Dataset entries:
┄┄┄┄┄┄┄┄┄┄┄┄┄┄┄┄┄┄┄┄

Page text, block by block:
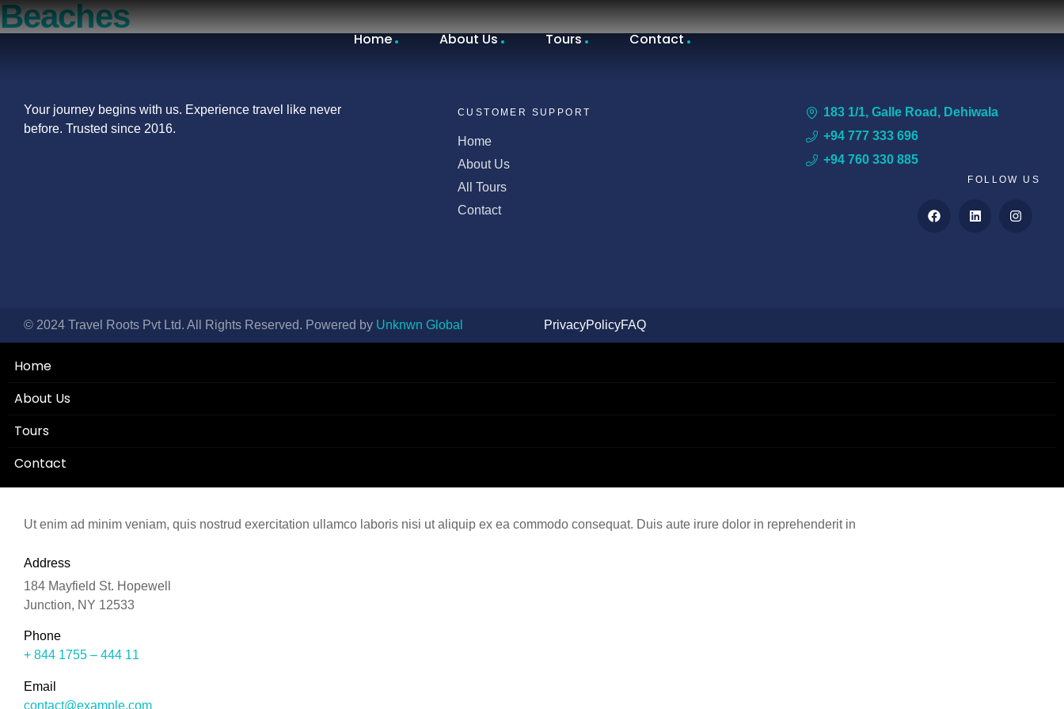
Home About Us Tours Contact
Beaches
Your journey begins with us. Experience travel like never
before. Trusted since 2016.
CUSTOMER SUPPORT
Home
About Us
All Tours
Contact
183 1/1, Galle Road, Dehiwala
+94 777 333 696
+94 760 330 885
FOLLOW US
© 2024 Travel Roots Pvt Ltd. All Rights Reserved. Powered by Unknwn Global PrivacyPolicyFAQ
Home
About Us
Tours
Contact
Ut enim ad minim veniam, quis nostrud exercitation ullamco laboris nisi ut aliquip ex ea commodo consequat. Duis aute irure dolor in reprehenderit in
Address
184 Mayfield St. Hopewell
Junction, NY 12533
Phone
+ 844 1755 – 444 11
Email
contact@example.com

┄┄┄┄┄┄┄┄┄┄┄┄┄┄┄┄┄┄┄┄

What the task requires = Give back each line above exactly, with pictures dropped.

Answer to this task =
Page text, block by block:
Home About Us Tours Contact
Beaches
Your journey begins with us. Experience travel like never
before. Trusted since 2016.
CUSTOMER SUPPORT
Home
About Us
All Tours
Contact
183 1/1, Galle Road, Dehiwala
+94 777 333 696
+94 760 330 885
FOLLOW US
© 2024 Travel Roots Pvt Ltd. All Rights Reserved. Powered by Unknwn Global PrivacyPolicyFAQ
Home
About Us
Tours
Contact
Ut enim ad minim veniam, quis nostrud exercitation ullamco laboris nisi ut aliquip ex ea commodo consequat. Duis aute irure dolor in reprehenderit in
Address
184 Mayfield St. Hopewell
Junction, NY 12533
Phone
+ 844 1755 – 444 11
Email
contact@example.com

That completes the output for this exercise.